どう頑張ってもDキッズに勝てないウサラパたちは,ついにアクト団内で犬扱いされることになってしまった.人間並みの仕事をするまでは「わん」しか喋らせてもらえない.食事も犬並みのものに変更されて,屋外の犬小屋暮らしまで強制された上,アクトホルダーだけ与えられロケットで適当に打ち上げられる.カードを見つけるまでは帰れないウサラパたちだが,オーストラリア・エアーズロックに落下した衝撃でアクトホルダーまで故障した.
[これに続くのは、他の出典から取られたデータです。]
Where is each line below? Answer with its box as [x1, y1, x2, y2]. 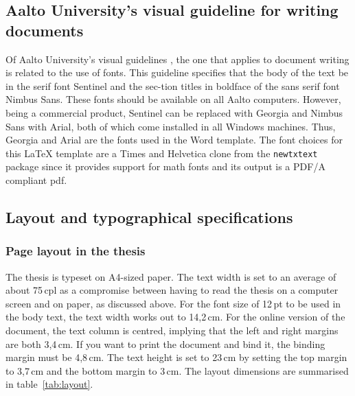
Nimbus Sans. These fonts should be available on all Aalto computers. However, [5, 92, 341, 106]
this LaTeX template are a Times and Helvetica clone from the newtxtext [5, 145, 318, 160]
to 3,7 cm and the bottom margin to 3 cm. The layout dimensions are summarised [5, 363, 349, 377]
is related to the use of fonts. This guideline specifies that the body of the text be [5, 65, 349, 80]
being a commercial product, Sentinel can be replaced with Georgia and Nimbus [5, 105, 343, 119]
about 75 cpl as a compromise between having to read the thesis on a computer [5, 283, 339, 297]
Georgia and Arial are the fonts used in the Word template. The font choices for [5, 132, 343, 147]
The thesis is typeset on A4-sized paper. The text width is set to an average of [5, 269, 336, 283]
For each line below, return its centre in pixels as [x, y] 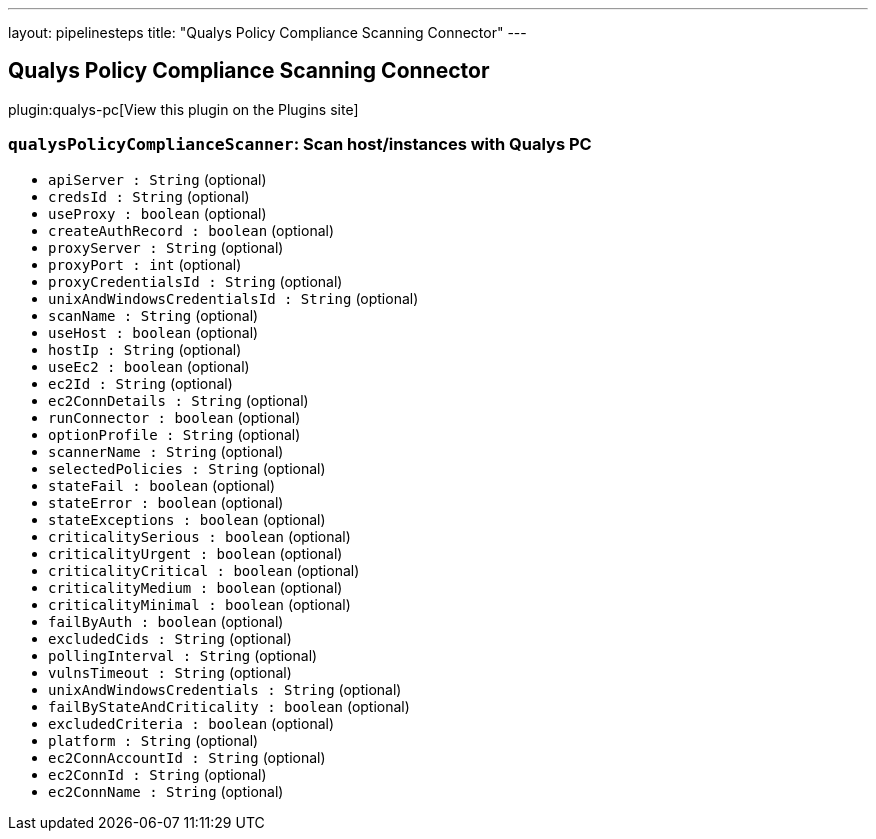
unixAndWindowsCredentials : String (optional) [225, 689]
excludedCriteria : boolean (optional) [191, 723]
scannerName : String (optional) [166, 451]
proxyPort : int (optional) [145, 264]
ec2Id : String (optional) [140, 383]
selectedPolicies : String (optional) [187, 468]
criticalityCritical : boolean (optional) [204, 570]
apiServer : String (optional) [157, 179]
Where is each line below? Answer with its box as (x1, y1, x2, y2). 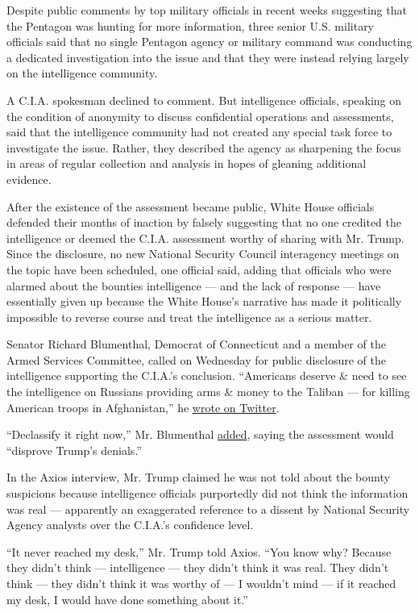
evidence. (6, 170, 52, 187)
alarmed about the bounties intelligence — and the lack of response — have (6, 277, 381, 294)
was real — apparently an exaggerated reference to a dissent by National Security (6, 500, 410, 517)
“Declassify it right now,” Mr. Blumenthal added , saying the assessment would (6, 426, 394, 443)
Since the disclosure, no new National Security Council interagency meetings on (6, 245, 400, 262)
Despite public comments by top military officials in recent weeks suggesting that (6, 2, 407, 18)
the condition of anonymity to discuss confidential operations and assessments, (6, 107, 394, 124)
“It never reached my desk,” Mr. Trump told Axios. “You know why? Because (6, 543, 392, 560)

カードを見つけないと帰れない哀れなウサラパたちの前に現れたのはイグアノドン.困っていたウサラパたちをオアシスへと案内するイグアノドンは,ロケット落下の衝撃でカードから実体化し,実体化直後に見たウサラパによくなついていた.アクトホルダーのコントロールなしでも背中に乗せてくれるこのカード恐竜のことが,ウサラパは段々好きになっていく.

サンライズのキッズ向けなんだから絶対に侮れない「恐竜キング」.シリーズも中盤,最近はやや作画の乱れも目立ってましたが今回は凄い! 作画美麗,アクションはシャープで派手で,物語やキャラの掘り下げはダイナミックかつ繊細…まるでお手本,あるいは全編バンクのようなこの回のスタッフは脚本丸尾みほ,作画監督平岡正幸,絵コンテ演出菱田正和…そりゃ当然この出来になるはずという,まさに眼福の傑作回です!
テーマは母と子っぽい愛.いろいろ抱えてるレックスへのフォローはもちろん忘れず,しかしメインを張るのはなぜかウサラパ様! おばさん扱いが大嫌いで本当に懲りない小悪党の女ボスそのもので…けれどなんでこんなに可愛いんだろう今回は(笑).自分たちが犬のようにこき使い取り合っていたカード恐竜の温かさをはじめて知ったウサラパ様はとても魅力的で…彼女の今後の動向がとても気になります.

前半.吊橋でいきなりガブにやられてるアクト団から今回はスタート! 既に確立した黄金パターン破りだって,今回のスタッフの実力ならば楽勝です.ガブに吹っ飛ばされたスピノの下敷きになりひらひらとなったウサラパたちのダメっぷりにドクターは激怒! ウサラパたちはひらひらしたまま叱られます…ウサラパたちを外せばカード回収率は完璧に好転するはずなのに,なんでドクターは彼らを外さないで罰を与えるばかりなんだろう? ドSだから(笑)?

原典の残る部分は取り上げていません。